The memory may be integrated in the processor or may be provided separately from the processor.

Through the above description of the embodiments, those skilled in the art will clearly understand that the method of the above embodiments can be implemented by software plus a necessary general hardware platform, and certainly can also be implemented by hardware, but in many cases, the former is a better implementation manner.
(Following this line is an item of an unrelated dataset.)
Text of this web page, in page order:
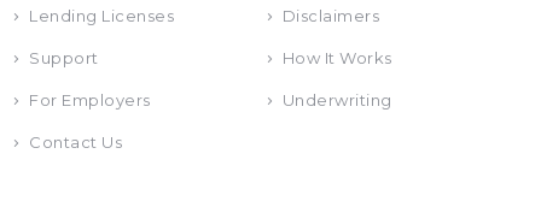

Based on such understanding, the technical solutions of the present application may be embodied in the form of a software product, which is stored in a storage medium (e.g., ROM/RAM), and includes several instructions for enabling a terminal (e.g., a mobile phone, a computer, a server, or a network device) to execute the method according to the embodiments of the present application.

The embodiments of the present application have been described above with reference to the drawings, but the present application is not limited to the above-mentioned embodiments, which are only illustrative and not restrictive, and those skilled in the art can make many changes and modifications without departing from the spirit and scope of the present application and the protection scope of the claims, and all changes and modifications that come within the meaning and range of equivalency of the claims are to be embraced within their scope.

Claims

1. A data monitoring method for new coronary pneumonia is characterized by comprising the following steps:

acquiring standard information in a database;

2. The method of claim 1, wherein prior to obtaining the standard information in the database, the method further comprises:

and inputting the historical data information into a cloud database.

3. The method of claim 2, wherein the obtaining heart rate information, body temperature information, blood oxygen saturation, and a user's activity trace results in user data comprising:

acquiring the body temperature information through a body temperature sensor;

4. The method of claim 3, wherein after obtaining the heart rate information, the body temperature information, the blood oxygen saturation level, and the activity trace of the user, obtaining the user data, the method further comprises:

5. A data monitoring method for new coronary pneumonia is characterized in that heart rate information, body temperature information and blood oxygen saturation are processed through a body temperature early warning algorithm, and the method comprises the following steps:

6. The method of claim 5, wherein after analyzing the user data by the big data algorithm analysis and the criteria information to obtain a user data dynamic graph and an electronic medical record, the method further comprises:

7. The method of any one of claims 1-6, wherein after obtaining the heart rate information, the body temperature information, the blood oxygen saturation, and the activity trace of the user, the method further comprises:

8. An apparatus for data monitoring of new coronary pneumonia, the apparatus comprising:

9. A computer device, characterized in that the computer device comprises:

at least one processor, a memory, and an input-output unit;

wherein the memory is configured to store program code and the processor is configured to invoke the program code stored in the memory to perform the method of any of claims 1-7.

10. A computer storage medium comprising instructions which, when run on a computer, cause the computer to perform the method of any one of claims 1-7.